*EXERCISE MATERIALS:*
((

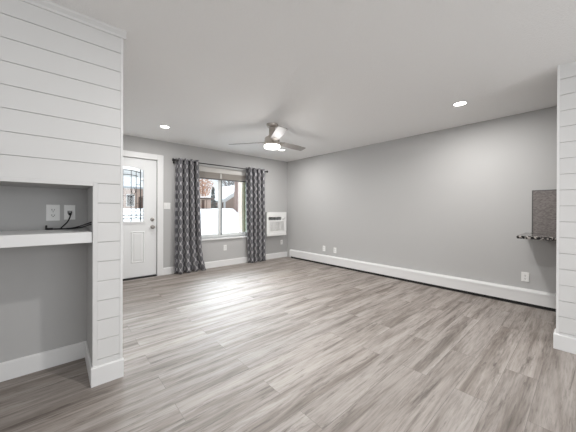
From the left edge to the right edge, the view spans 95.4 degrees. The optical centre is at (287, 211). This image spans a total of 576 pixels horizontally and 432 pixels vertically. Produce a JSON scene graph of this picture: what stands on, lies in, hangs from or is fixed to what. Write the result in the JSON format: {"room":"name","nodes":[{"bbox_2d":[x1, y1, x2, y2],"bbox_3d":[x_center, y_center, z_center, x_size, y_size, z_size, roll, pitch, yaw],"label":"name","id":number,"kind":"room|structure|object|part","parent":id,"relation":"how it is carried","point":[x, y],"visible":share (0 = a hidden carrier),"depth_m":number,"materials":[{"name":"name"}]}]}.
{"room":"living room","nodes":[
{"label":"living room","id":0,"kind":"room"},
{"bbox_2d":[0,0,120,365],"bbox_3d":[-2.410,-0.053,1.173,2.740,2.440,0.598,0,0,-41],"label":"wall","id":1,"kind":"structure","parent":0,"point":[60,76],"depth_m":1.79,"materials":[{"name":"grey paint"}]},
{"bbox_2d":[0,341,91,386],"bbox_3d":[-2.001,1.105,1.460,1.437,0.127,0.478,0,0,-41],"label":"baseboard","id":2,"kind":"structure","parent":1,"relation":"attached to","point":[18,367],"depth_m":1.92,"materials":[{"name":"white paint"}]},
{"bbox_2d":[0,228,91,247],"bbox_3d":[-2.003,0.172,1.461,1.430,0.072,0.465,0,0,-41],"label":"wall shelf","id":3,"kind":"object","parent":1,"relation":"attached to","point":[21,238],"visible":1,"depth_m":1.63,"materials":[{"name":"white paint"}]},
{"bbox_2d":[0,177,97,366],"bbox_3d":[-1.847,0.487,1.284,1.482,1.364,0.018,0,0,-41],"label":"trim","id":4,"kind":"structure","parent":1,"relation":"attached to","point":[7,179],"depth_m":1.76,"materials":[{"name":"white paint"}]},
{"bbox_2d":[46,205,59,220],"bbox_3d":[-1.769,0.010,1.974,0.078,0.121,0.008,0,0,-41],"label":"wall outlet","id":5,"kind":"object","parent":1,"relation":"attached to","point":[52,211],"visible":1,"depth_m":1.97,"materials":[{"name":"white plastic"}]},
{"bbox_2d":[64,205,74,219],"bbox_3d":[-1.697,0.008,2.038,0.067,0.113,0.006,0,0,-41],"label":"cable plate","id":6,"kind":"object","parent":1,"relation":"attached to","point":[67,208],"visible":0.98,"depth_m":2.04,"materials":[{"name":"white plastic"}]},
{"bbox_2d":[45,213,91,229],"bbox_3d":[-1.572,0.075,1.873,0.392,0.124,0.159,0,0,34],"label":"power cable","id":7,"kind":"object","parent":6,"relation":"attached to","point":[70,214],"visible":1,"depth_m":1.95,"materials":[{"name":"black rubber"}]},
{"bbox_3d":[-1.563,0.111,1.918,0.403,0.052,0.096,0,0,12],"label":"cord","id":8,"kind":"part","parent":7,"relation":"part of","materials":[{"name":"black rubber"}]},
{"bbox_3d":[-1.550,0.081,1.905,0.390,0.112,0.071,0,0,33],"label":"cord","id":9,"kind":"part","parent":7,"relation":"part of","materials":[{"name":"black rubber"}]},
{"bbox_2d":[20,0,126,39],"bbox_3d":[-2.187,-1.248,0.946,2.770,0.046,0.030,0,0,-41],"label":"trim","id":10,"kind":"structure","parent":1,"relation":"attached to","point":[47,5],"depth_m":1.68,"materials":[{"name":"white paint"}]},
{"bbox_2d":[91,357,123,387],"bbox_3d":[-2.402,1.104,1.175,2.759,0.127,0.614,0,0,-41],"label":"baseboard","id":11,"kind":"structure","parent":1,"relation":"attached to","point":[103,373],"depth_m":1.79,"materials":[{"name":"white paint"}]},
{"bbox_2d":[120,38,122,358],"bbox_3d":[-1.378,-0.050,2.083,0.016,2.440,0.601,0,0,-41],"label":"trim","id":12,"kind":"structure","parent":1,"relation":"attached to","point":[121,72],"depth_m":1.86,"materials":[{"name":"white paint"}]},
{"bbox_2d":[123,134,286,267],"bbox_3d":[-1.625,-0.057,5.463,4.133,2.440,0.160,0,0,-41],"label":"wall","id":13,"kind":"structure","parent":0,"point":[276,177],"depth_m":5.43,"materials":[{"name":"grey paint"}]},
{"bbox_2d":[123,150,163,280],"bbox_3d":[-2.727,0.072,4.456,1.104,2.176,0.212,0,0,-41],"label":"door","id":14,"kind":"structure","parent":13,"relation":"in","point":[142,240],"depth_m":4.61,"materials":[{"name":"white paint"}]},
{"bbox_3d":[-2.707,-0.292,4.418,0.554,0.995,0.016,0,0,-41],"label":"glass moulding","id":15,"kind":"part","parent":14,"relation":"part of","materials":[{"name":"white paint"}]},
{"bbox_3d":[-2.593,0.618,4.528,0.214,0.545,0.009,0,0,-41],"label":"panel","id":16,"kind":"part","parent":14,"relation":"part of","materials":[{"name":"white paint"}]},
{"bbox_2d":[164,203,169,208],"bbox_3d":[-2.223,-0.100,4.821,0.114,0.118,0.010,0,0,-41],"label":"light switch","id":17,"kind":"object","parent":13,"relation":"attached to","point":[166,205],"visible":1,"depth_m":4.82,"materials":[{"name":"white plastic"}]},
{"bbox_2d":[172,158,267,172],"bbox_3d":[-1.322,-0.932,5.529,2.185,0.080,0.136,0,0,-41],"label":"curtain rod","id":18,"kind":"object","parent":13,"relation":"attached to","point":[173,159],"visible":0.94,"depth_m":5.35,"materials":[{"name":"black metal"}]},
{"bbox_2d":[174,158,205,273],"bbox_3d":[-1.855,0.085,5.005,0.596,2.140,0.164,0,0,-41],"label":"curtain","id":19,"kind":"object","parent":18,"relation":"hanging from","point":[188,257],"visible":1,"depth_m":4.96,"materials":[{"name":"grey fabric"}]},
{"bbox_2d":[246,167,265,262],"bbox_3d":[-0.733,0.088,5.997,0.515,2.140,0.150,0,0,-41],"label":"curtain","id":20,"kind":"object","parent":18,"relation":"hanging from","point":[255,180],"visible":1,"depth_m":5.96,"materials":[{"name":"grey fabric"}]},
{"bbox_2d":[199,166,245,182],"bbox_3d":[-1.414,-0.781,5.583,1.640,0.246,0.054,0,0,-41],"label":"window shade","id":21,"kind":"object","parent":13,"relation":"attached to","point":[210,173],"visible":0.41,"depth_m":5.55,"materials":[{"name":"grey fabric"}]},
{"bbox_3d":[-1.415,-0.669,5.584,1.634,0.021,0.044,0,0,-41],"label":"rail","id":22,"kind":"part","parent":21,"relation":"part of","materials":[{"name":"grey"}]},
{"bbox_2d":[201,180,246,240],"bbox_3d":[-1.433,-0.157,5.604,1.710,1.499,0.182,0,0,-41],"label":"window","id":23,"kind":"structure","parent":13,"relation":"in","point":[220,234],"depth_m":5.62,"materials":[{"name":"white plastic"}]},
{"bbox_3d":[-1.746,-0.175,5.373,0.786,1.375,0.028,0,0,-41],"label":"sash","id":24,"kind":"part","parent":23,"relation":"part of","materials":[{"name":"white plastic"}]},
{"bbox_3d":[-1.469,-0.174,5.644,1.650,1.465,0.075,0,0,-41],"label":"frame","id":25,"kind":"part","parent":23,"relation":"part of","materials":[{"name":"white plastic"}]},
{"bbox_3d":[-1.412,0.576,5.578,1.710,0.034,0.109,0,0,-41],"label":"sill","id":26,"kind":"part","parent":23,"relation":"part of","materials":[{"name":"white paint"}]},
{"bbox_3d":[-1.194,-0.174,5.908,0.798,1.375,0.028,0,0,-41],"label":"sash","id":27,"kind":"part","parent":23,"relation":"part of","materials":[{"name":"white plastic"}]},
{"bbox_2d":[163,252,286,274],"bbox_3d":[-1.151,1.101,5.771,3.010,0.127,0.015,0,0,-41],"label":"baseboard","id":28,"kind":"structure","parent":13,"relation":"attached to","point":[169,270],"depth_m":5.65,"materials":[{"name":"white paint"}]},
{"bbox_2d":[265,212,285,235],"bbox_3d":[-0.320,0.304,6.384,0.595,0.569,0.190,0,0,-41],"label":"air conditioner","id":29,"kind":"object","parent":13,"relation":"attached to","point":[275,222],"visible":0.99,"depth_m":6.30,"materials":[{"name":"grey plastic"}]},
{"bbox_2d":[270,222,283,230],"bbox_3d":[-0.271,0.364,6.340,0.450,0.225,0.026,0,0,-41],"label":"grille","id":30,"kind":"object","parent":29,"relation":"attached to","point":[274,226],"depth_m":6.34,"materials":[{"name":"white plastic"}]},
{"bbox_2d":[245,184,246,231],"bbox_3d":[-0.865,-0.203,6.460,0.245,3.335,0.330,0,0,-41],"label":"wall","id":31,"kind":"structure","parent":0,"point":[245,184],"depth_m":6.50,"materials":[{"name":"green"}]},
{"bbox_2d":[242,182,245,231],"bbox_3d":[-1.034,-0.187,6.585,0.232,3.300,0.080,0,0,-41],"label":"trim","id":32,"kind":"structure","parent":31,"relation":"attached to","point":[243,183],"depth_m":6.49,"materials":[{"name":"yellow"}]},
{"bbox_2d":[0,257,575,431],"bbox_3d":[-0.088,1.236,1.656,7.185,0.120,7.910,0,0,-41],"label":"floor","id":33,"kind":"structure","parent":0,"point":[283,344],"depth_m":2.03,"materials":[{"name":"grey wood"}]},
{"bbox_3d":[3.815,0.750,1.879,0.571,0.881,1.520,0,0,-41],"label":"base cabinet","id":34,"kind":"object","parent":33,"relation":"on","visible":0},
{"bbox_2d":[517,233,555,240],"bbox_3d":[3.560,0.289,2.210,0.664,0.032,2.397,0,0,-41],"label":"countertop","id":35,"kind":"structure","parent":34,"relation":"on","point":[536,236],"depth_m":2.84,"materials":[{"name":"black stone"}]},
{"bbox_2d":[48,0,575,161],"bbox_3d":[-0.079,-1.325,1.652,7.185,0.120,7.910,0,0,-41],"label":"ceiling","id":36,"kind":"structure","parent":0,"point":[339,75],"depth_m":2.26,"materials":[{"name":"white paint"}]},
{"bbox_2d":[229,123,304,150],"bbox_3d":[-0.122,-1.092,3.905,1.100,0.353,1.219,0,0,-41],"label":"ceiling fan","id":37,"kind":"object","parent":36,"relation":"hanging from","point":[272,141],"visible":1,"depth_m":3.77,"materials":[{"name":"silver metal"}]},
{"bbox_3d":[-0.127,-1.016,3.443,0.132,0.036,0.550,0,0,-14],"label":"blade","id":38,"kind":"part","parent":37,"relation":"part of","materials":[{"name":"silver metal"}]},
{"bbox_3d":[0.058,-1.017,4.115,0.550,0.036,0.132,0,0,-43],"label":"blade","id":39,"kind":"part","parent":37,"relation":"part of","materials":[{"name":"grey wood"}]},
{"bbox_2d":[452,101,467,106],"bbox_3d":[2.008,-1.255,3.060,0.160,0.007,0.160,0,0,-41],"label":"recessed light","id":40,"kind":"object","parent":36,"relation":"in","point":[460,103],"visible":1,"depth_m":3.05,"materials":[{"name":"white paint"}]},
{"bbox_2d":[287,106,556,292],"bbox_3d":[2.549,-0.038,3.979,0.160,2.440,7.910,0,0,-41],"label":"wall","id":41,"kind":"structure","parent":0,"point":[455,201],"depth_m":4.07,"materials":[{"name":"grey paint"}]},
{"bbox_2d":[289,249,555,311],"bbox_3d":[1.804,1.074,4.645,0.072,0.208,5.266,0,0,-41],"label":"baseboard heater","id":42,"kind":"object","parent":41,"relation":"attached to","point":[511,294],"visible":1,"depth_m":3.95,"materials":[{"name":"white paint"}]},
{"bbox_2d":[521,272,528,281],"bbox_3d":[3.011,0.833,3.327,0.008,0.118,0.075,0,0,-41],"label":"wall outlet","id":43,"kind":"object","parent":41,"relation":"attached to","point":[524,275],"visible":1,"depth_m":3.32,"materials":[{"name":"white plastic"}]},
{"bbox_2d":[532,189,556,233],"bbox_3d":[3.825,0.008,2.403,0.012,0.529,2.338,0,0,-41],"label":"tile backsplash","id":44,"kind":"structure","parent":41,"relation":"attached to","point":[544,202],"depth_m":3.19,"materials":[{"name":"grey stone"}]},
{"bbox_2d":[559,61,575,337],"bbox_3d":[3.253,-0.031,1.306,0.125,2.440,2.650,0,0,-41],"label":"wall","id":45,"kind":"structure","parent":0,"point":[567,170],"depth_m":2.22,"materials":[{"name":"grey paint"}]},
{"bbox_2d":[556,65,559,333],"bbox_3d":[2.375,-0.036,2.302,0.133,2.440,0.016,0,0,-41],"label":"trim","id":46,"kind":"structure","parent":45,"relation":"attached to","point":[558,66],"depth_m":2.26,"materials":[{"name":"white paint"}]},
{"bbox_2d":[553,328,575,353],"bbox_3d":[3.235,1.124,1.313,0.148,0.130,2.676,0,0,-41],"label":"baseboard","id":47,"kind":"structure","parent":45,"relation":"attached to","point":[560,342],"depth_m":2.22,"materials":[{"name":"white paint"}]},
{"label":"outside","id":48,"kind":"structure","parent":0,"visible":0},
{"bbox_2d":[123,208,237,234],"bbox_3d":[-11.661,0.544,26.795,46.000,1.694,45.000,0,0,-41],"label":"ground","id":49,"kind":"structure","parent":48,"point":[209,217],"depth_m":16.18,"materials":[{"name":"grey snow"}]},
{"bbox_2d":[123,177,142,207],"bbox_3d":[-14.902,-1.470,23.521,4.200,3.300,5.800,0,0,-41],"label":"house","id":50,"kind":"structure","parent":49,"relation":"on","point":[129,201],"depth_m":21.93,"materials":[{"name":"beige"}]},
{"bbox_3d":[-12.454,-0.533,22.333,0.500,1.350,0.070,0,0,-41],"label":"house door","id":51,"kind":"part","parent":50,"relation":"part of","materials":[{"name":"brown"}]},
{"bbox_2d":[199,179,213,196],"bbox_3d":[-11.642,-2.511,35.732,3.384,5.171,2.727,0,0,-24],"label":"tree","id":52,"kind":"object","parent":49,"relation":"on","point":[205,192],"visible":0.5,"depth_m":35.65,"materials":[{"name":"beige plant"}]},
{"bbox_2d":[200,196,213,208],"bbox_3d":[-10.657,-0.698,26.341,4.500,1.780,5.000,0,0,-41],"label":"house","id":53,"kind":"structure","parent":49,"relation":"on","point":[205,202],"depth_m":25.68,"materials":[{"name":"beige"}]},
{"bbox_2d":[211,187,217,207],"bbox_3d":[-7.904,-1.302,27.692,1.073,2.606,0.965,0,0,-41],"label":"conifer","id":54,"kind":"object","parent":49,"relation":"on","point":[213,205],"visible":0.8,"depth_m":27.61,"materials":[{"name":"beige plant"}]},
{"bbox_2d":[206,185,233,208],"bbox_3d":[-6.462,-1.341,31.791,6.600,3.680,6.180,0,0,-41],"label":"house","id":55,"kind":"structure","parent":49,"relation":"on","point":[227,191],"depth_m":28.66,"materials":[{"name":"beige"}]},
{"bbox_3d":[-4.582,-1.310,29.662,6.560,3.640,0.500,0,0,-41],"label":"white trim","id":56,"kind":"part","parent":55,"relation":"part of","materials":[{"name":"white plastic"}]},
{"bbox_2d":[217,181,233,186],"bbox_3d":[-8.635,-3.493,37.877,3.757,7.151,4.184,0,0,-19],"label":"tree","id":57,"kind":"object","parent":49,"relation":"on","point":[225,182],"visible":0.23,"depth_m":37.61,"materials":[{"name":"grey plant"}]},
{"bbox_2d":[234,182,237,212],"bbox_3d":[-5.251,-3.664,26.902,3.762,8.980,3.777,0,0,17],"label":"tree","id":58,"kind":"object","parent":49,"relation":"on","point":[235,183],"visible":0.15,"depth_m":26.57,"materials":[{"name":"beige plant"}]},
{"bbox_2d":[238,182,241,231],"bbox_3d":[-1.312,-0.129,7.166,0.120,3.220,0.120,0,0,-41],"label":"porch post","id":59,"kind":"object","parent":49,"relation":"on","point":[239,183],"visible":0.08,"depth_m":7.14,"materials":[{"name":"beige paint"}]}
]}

))

Provide only the count of lines in the records above that hold the word "tree".

*TASK RESULT:*
3